We now differentiate again by applying the product rule where appropriate to get the second derivative of $y$:

(5)
\begin{align} \quad y'' = u_1'(t)y_1'(t) + u_1(t)y_1''(t) + u_2'(t)y_2'(t) + u_2(t)y_2''(t) \end{align}

We will now plug in $y$, $y'$, and $y''$ into our second order linear nonhomogeneous differential equation to get that:

(6)
\begin{align} \quad \frac{d^2y}{dt^2} + p(t) \frac{dy}{dt} + q(t)y = g(t) \\ \quad \left [ u_1'(t)y_1'(t) + u_1(t)y_1''(t) + u_2'(t)y_2'(t) + u_2(t)y_2''(t) \right ] + p(t) \left [ u_1(t)y_1'(t) + u_2(t)y_2'(t) \right ] + q(t) \left [ u_1(t) y_1(t) + u_2(t) y_2(t) \right ] = g(t) \\ \quad u_1(t) \underbrace{\left [ y_1''(t) + p(t)y_1'(t) + q(t)y_1(t) \right ]}_{=0} + u_2(t) \underbrace{\left [ y_2''(t) + p(t)y_2'(t) + q(t)y_2(t) \right ]}_{=0} + \left [ u_1'(t)y_1'(t) + u_2'(t)y_2'(t) \right ] = g(t) \\ \quad u_1'(t)y_1'(t) + u_2'(t)y_2'(t) = g(t) \end{align}

Now recall that we supposed that $u_1'(t)y_1(t) + u_2'(t)y_2(t) = 0$. To solve for $u_1'(t)$ and $u_2'(t)$, then all we need to do is solve the following system of equations:

(7)
\begin{align} u_1'(t)y_1(t) + u_2'(t)y_2(t) = 0 \\ u_1'(t)y_1'(t) + u_2'(t)y_2'(t) = g(t) \end{align}

Recall that a unique solution exists provided that the determinant $\begin{vmatrix} y_1(t) & y_2(t)\\ y_1'(t) & y_2'(t) \end{vmatrix}$ is nonzero.

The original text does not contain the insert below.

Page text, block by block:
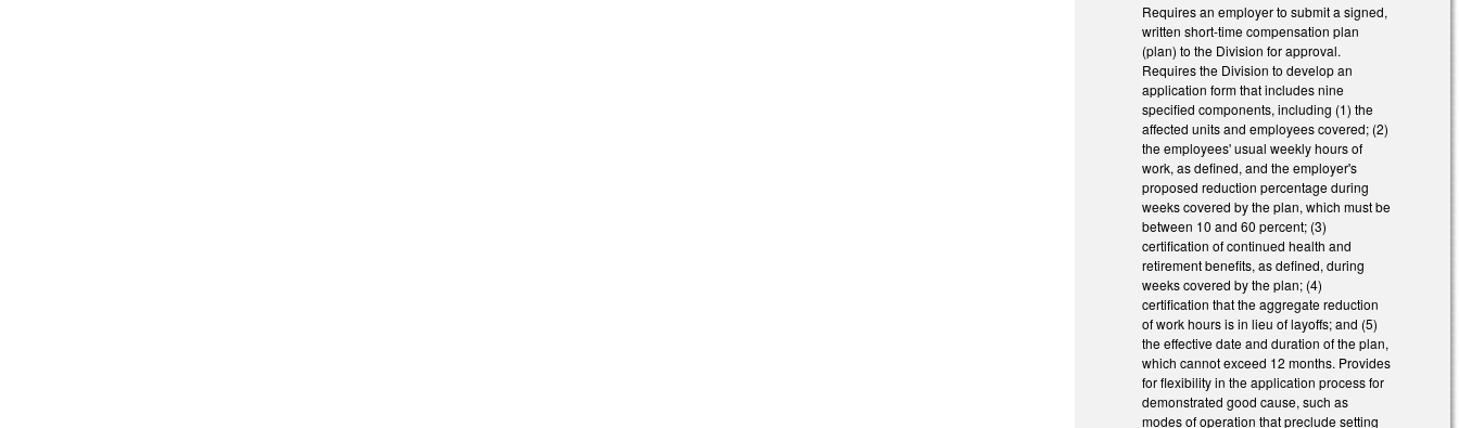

But this determinant is identically the Wronskian $W(y_1, y_2)$, and it is assumed that this Wronskian is nonzero since $y_1$ and $y_2$ form the general solution of the corresponding second order linear homogeneous differential equation, and so by apply Cramer's rule, the values of $u_1'(t)$ and $u_2'(t)$ are:

(8)
\begin{align} \quad u_1'(t) = \frac{\begin{vmatrix}0 & y_2(t)\\ g(t) & y_2'(t) \end{vmatrix}}{W(y_1, y_2)} = - \frac{y_2(t)g(t)}{W(y_1, y_2)} \quad , \quad u_2'(t) = \frac{\begin{vmatrix} y_1(t) & 0\\ y_1'(t) & g(t) \end{vmatrix}}{W(y_1, y_2)} = \frac{y_1(t)g(t)}{W(y_1, y_2)} \end{align}

We now integrate both sides of each equation above, and for constants $A$ and $B$, we get $u_1(t)$ and $u_2(t)$:

(9)
\begin{align} \quad u_1(t) = -\int \frac{y_2(t)g(t)}{W(y_1, y_2)} \: dt + A \quad , \quad u_2(t) = \int \frac{y_1(t)g(t)}{W(y_1, y_2)} \: dt + B \end{align}

Therefore, a particular solution to our second order linear nonhomogeneous differential equation is:

(10)
\begin{align} \quad Y(t) = u_1(t)y_1(t) + u_2(t)y_2(t) \\ \quad Y(t) = y_1(t) \left ( -\int \frac{y_2(t)g(t)}{W(y_1, y_2)} \: dt + A \right ) + y_2(t) \left ( \int \frac{y_1(t)g(t)}{W(y_1, y_2)} \: dt + B \right ) \\ \quad Y(t) = -y_1(t) \int \frac{y_2(t)g(t)}{W(y_1, y_2)} \: dt + y_2(t) \int \frac{y_1(t)g(t)}{W(y_1, y_2)} \: dt \: \underbrace{-Ay_1(t) + By_2(t)}_{=0} \\ \quad Y(t) = -y_1(t) \int \frac{y_2(t)g(t)}{W(y_1, y_2)} \: dt + y_2(t) \int \frac{y_1(t)g(t)}{W(y_1, y_2)} \: dt \end{align}

And finally, the general solution to our differential equation will be:

(11)
\begin{align} \quad y = Cy_1(t) + Dy_2(t) + Y(t) \\ \quad y = Cy_1(t) + Dy_2(t) -y_1(t) \int \frac{y_2(t)g(t)}{W(y_1, y_2)} \: dt + y_2(t) \int \frac{y_1(t)g(t)}{W(y_1, y_2)} \: dt \end{align}

Note that the method of variation of parameters is useful provided that the general solution to the corresponding second order linear homogeneous differential equation is easy to solve, and provided that the two integrals in the formula above are relatively simply to compute.